The lengths of electromagnetic waves that can be recorded by instruments are in a very wide range. All these waves have common properties: absorption, reflection, interference, diffraction, dispersion. These properties can, however, manifest themselves in different ways. The sources and receivers of the waves are different.

Radio waves

ν = 10 5 - 10 11 Hz, λ = 10 -3 -10 3 m.

Obtained using oscillatory circuits and macroscopic vibrators. Properties. Radio waves of different frequencies and wavelengths are absorbed and reflected in different ways by the media. Application Radio communication, television, radar. In nature, radio waves are emitted by various extraterrestrial sources (galactic nuclei, quasars).
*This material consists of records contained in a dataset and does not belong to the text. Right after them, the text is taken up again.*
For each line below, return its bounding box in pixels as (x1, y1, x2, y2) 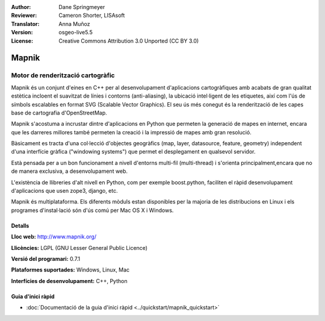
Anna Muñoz (58, 20, 90, 27)
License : (11, 37, 33, 45)
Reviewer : (11, 12, 37, 19)
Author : (11, 4, 31, 10)
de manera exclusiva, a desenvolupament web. (11, 167, 128, 175)
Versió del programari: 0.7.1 (11, 255, 81, 262)
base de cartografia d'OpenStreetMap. (11, 109, 108, 116)
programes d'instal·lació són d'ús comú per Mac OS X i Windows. (11, 207, 174, 214)
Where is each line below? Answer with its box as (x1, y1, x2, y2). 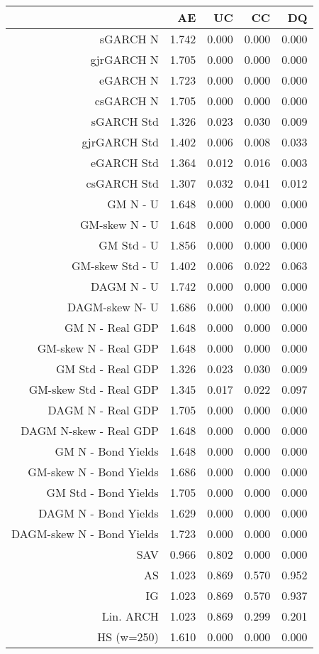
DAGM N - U (90, 278, 159, 294)
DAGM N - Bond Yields (38, 505, 159, 521)
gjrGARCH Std (82, 134, 159, 150)
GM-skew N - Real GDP (37, 340, 159, 356)
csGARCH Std (86, 175, 159, 191)
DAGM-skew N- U (67, 299, 159, 315)
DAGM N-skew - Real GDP (21, 422, 159, 439)
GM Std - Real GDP (55, 360, 159, 377)
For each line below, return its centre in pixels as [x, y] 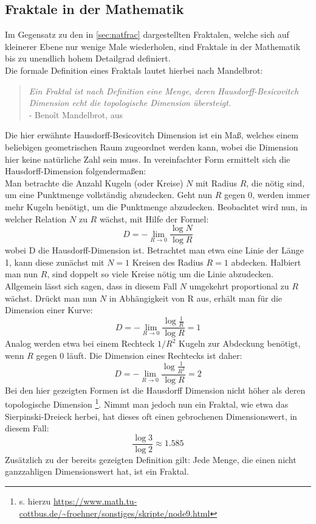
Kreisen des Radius [168, 262]
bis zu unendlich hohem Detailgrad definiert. [88, 58]
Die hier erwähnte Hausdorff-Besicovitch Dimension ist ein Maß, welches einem [152, 135]
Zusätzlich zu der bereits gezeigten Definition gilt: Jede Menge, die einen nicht [151, 459]
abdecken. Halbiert [266, 262]
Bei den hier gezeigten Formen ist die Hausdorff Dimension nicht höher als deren [155, 390]
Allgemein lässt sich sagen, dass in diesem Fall [91, 285]
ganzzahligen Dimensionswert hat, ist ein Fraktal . [97, 471]
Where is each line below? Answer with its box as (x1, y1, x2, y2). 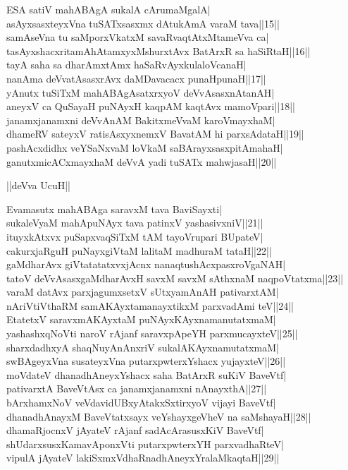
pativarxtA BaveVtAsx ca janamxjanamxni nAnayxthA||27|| (6, 381, 267, 396)
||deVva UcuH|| (6, 178, 71, 193)
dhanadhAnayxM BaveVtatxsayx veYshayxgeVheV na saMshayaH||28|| (6, 409, 311, 423)
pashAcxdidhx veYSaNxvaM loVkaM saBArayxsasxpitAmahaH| (6, 140, 283, 155)
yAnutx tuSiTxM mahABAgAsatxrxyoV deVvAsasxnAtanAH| (6, 85, 275, 100)
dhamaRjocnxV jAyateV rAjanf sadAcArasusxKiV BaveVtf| (6, 423, 264, 438)
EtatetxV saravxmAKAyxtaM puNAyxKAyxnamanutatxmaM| (6, 312, 276, 327)
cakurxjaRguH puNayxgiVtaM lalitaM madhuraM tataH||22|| (6, 243, 272, 258)
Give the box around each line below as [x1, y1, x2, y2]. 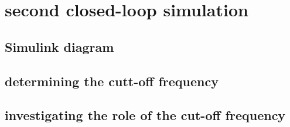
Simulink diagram [5, 37, 114, 55]
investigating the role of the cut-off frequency [5, 106, 286, 124]
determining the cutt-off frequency [5, 72, 219, 90]
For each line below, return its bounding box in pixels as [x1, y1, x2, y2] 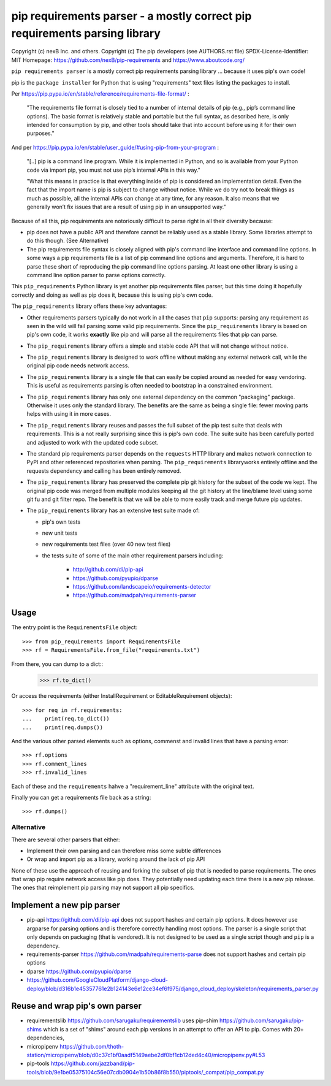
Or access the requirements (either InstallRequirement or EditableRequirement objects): [11, 692, 232, 700]
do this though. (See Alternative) [26, 237, 109, 245]
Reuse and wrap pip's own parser [11, 1001, 142, 1011]
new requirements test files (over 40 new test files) [42, 540, 171, 548]
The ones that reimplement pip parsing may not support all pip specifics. [11, 884, 195, 892]
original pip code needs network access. [26, 362, 130, 369]
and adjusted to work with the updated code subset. [26, 438, 159, 446]
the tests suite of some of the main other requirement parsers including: [42, 552, 224, 559]
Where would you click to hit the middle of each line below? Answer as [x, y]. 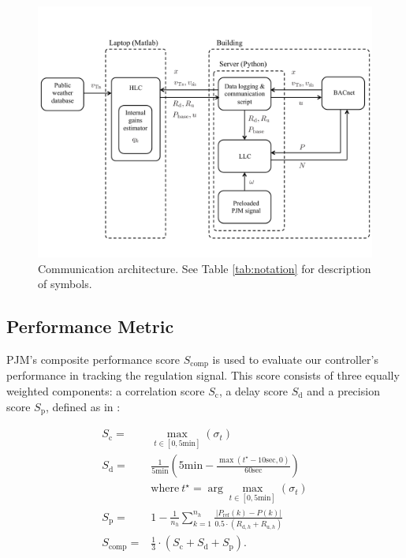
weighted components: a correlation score [106, 391]
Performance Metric [90, 326]
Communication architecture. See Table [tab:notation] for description [205, 268]
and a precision [343, 391]
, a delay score [253, 391]
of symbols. [65, 284]
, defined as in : [83, 406]
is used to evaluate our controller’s [295, 359]
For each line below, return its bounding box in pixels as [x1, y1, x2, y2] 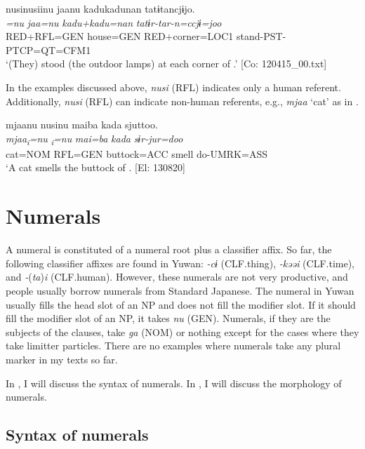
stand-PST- [236, 29, 286, 43]
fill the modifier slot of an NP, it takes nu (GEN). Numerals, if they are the [6, 311, 331, 326]
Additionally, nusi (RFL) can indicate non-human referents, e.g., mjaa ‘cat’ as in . [6, 93, 359, 108]
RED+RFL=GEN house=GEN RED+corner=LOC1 [6, 29, 234, 43]
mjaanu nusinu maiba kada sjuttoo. [6, 117, 158, 132]
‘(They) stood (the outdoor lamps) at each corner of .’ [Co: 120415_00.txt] [6, 56, 327, 71]
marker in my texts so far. [6, 351, 118, 366]
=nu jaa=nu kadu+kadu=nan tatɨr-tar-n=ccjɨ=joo [6, 15, 222, 29]
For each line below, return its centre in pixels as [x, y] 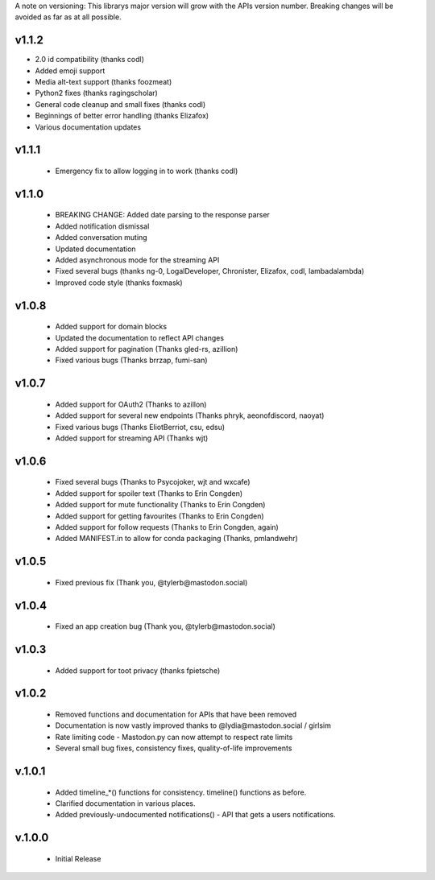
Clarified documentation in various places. [126, 803]
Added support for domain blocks [111, 327]
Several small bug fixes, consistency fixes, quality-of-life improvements [174, 748]
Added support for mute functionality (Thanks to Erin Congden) [160, 505]
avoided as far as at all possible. [68, 17]
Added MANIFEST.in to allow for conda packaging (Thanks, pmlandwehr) [176, 539]
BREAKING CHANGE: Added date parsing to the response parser [162, 215]
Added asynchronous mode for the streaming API [137, 260]
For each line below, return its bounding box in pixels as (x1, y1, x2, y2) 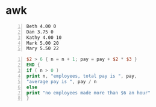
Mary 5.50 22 (26, 45, 59, 51)
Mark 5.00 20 (26, 40, 59, 46)
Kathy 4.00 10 (26, 34, 62, 41)
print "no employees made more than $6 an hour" (26, 90, 151, 96)
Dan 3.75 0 (26, 29, 54, 35)
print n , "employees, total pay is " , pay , (26, 73, 137, 79)
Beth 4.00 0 (26, 23, 57, 29)
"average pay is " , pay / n (26, 78, 97, 84)
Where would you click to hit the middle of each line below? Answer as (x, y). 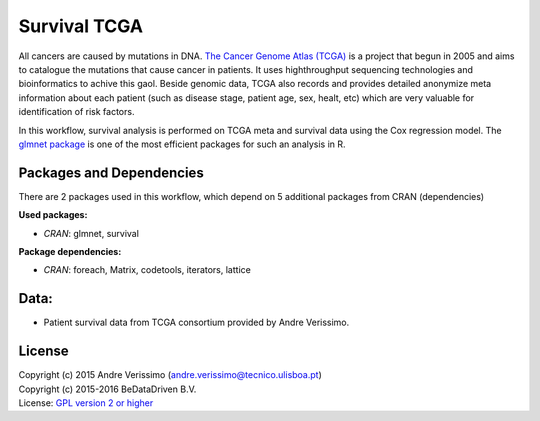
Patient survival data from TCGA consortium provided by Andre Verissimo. (196, 322)
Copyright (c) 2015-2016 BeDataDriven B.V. (107, 389)
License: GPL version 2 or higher (86, 402)
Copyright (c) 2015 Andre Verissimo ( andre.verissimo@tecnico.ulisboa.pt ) (170, 375)
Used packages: (53, 215)
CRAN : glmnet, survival (91, 233)
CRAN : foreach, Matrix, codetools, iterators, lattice (147, 270)
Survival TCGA (81, 26)
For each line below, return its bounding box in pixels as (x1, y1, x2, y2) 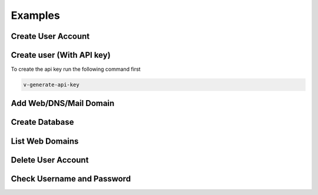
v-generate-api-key (23, 81, 79, 88)
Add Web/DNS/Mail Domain (11, 98, 115, 108)
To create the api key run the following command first (11, 65, 141, 73)
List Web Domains (11, 136, 79, 146)
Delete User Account (11, 155, 89, 165)
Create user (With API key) (11, 50, 111, 60)
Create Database (11, 117, 74, 127)
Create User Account (11, 31, 90, 41)
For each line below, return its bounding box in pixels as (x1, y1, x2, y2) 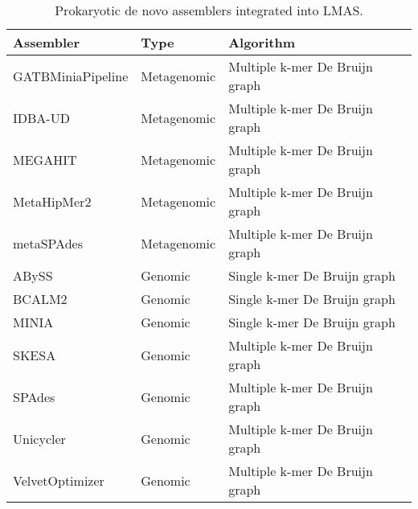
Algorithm (228, 33, 295, 51)
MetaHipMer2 (13, 191, 92, 211)
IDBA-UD (13, 108, 70, 127)
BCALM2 (13, 289, 68, 308)
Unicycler (13, 429, 66, 448)
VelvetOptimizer (13, 470, 104, 490)
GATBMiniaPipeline (13, 66, 129, 85)
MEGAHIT (13, 150, 77, 169)
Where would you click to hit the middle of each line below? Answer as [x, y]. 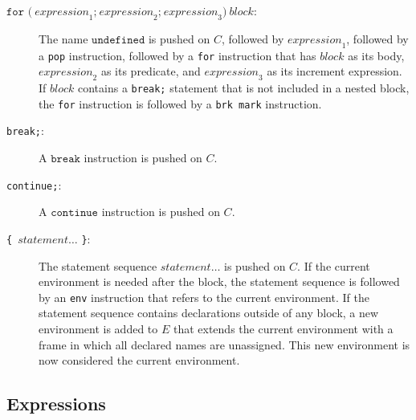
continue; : [34, 184]
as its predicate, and [151, 71]
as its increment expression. [334, 71]
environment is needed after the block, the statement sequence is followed [219, 281]
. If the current [334, 265]
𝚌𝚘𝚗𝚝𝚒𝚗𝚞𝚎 [74, 213]
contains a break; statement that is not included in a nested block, [243, 88]
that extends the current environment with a [283, 328]
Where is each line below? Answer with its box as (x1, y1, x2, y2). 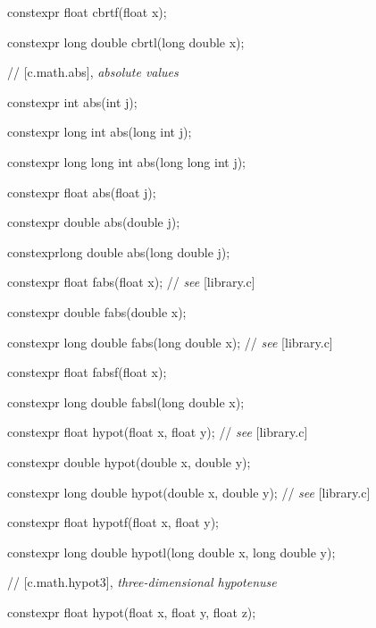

Infrared radiation (thermal)

ν = 3-10 11 - 4. 10 14 Hz, λ = 8. 10 -7 - 2. 10 -3 m.

It is emitted by atoms and molecules of matter.

Infrared radiation is emitted by all bodies at any temperature.

A person emits electromagnetic waves λ≈9. 10 -6 m.

Properties

1. It passes through some opaque bodies, as well as through rain, haze, snow.
2. Produces a chemical effect on photographic plates.
3. Absorbed by the substance, heats it up.
4. Causes an internal photoelectric effect in germanium.
5. Invisible.

Recorded by thermal methods, photoelectric and photographic.

Application... Images of objects are obtained in the dark, night vision devices (night binoculars), fog. They are used in forensic science, in physiotherapy, in industry for drying painted products, walls of buildings, wood, fruits.

Part of the electromagnetic radiation perceived by the eye (from red to violet):

Properties.V works on the eye.

(less than violet light)

Sources: gas discharge lamps with quartz tubes (quartz lamps).

It is emitted by all solids with T> 1000 ° С, as well as by luminous mercury vapor.

Properties... High chemical activity (decomposition of silver chloride, luminescence of zinc sulfide crystals), invisibly, high penetrating ability, kills microorganisms, in small doses has a beneficial effect on the human body (sunburn), but in large doses it has a negative biological effect: changes in cell development and metabolism substances, effects on the eyes.

X-rays

They are emitted at high acceleration of electrons, for example, their deceleration in metals. Obtained using an X-ray tube: electrons in a vacuum tube (p = 10 -3 -10 -5 Pa) are accelerated by an electric field at high voltage, reaching the anode, and sharply decelerated upon impact. During deceleration, electrons move with acceleration and emit short-wavelength electromagnetic waves (from 100 to 0.01 nm). Properties Interference, X-ray diffraction by crystal lattice, high penetrating power. Exposure to high doses of radiation causes radiation sickness. Application... In medicine (diagnosis of diseases internal organs), in industry (control of the internal structure of various products, welds).

γ-radiation

Sources of: atomic nucleus (nuclear reactions). Properties... Has a huge penetrating power, has a strong biological effect. Application... In medicine, production ( γ -defectoscopy). Application... In medicine, in industry.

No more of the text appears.